Skyler Stark-Ragsdale/The Aspen Times

Colorado Mountain College students are interested in hearing other perspectives — and hopeful people across the political spectrum can find ways to disagree with less vitriol. 

That was the takeaway during Friday afternoon’s student meeting with state officials Gov. Jared Polis and Rep. Elizabeth Velasco, D-Glenwood Springs. The students, who are engaged in the college’s student-led, non-partisan Red, White, and Blue Club, talked to the politicians about current events, as well as the importance of civic engagement and open political dialogue.

“I’m tired of seeing heartbreak after heartbreak,” Minta Williams, a student engaged in the college’s club, told Polis at CMC’s Spring Valley campus southwest of Glenwood Springs. “I wish we could just take a step back on both sides.”



After the meeting, Polis said it’s wonderful to see students come together around civic engagement at a time when people are “more divided than ever before.”

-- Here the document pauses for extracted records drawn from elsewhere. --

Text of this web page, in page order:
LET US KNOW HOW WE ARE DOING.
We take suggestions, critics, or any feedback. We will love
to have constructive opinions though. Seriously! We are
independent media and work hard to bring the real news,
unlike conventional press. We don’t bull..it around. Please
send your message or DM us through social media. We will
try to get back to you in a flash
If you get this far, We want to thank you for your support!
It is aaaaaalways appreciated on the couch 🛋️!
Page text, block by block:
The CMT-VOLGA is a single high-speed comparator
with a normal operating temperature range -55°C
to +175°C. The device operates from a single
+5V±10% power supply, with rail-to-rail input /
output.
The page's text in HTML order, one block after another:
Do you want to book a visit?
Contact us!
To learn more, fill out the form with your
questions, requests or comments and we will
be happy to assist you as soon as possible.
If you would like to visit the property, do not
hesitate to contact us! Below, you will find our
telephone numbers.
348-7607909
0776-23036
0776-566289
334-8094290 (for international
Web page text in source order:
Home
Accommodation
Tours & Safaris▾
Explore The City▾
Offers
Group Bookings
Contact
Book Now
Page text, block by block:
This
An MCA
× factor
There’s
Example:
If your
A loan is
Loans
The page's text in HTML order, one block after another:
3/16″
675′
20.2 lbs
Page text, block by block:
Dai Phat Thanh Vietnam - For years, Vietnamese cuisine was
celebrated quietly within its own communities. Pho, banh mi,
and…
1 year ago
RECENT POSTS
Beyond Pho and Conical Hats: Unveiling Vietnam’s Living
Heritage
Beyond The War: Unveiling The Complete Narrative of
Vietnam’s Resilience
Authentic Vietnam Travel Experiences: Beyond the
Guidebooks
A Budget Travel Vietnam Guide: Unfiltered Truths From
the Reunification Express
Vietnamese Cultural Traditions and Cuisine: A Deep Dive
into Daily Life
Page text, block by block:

“We cherish our disagreements, but to have those conversations in a way that’s constructive, rather than have it degrade into violence or to attacking people — and that’s really what Red, White and Blue is all about,” Polis said.



The club meets once per week to discuss current events and develop media literacy. They also learn about the democratic process, the voting system, and the courts, among other civic-oriented studies, according to the club’s faculty advisor Becky Musselman.

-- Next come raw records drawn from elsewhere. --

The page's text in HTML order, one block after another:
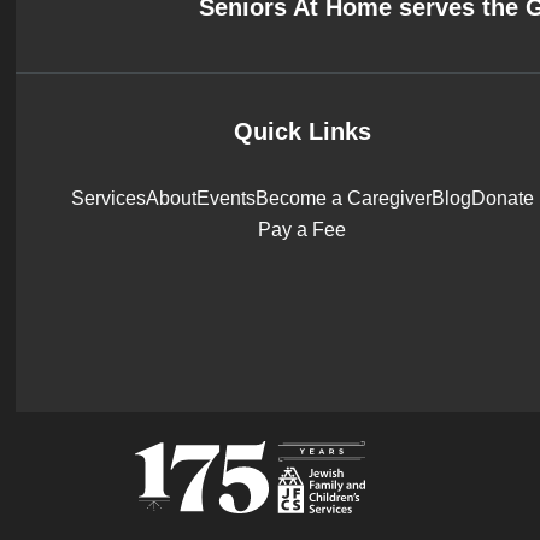
Seniors At Home serves the
Quick Links
ServicesAboutEventsBecome a CaregiverBlogDonate
Pay a Fee
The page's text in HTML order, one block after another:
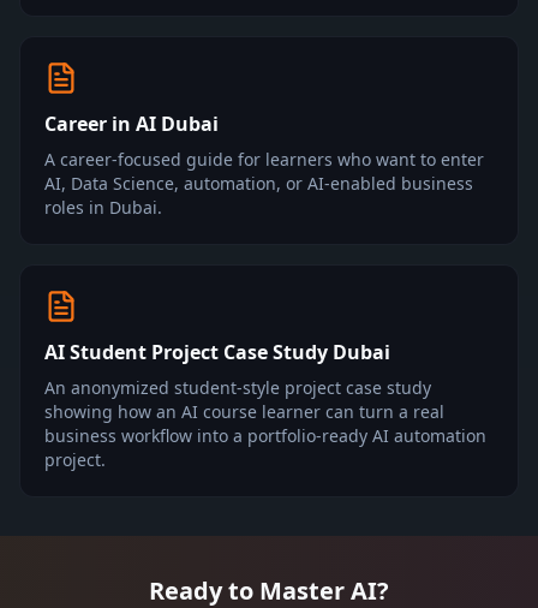
Career in AI Dubai
A career-focused guide for learners who want to enter
AI, Data Science, automation, or AI-enabled business
roles in Dubai.
AI Student Project Case Study Dubai
An anonymized student-style project case study
showing how an AI course learner can turn a real
business workflow into a portfolio-ready AI automation
project.
Ready to Master AI?
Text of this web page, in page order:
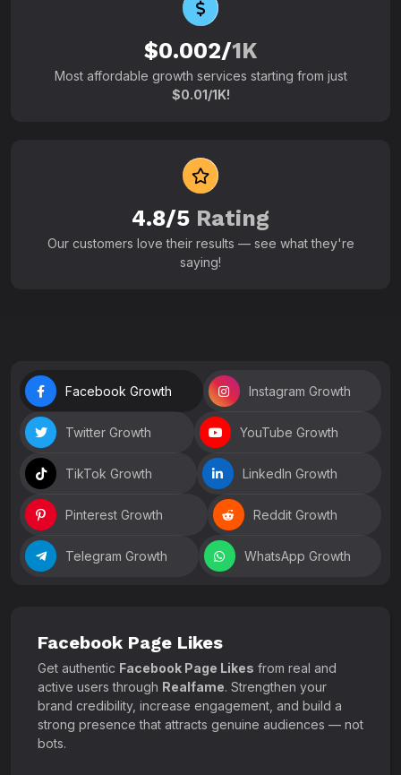
$0.002/1K
Most affordable growth services starting from just
$0.01/1K!
4.8/5 Rating
Our customers love their results — see what they're
saying!
Facebook Growth Instagram Growth
Twitter Growth YouTube Growth
TikTok Growth LinkedIn Growth
Pinterest Growth Reddit Growth
Telegram Growth WhatsApp Growth
Facebook Page Likes
Get authentic Facebook Page Likes from real and
active users through Realfame. Strengthen your
brand credibility, increase engagement, and build a
strong presence that attracts genuine audiences — not
bots.
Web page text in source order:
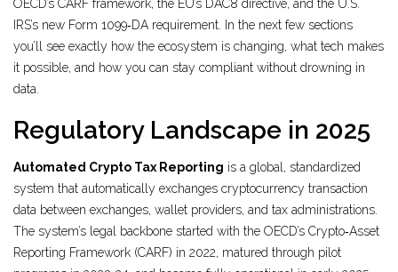
OECD’s CARF framework, the EU’s DAC8 directive, and the U.S.
IRS’s new Form 1099‑DA requirement. In the next few sections
you’ll see exactly how the ecosystem is changing, what tech makes
it possible, and how you can stay compliant without drowning in
data.
Regulatory Landscape in 2025
Automated Crypto Tax Reporting is a global, standardized
system that automatically exchanges cryptocurrency transaction
data between exchanges, wallet providers, and tax administrations
The system’s legal backbone started with the OECD’s Crypto‑Asset
Reporting Framework (CARF) in 2022, matured through pilot

“Demystifying the political process is a key component,” Musselman, who also teaches political science at CMC, said after the discussion.

She added that the students travel to Denver about once a school year to sit in on proceedings of the Colorado Legislature. Locally, the students take politically-oriented trips up to a couple times a semester. 

“It is important for young people to see the work that we’re doing,” Velasco said after the discussion with the students, “and I think also to present that there’s an opportunity — they could also be running for office.”

Red, White, and Blue Club President Lyan Faina-Sanchez, a CMC student, said she and the club would like to see a more unified community. 

“A different person, hypothetically, might not feel the same way about immigration as I do,” Faina-Sanchez said. “It’s still important to discuss those topics, even (if) it doesn’t affect them.”

Jen Brennan, another faculty advisor, hopes that the club will inspire students to participate in the democratic process. 

“I would like students to vote,” Brennan said. “And know what they’re voting on.”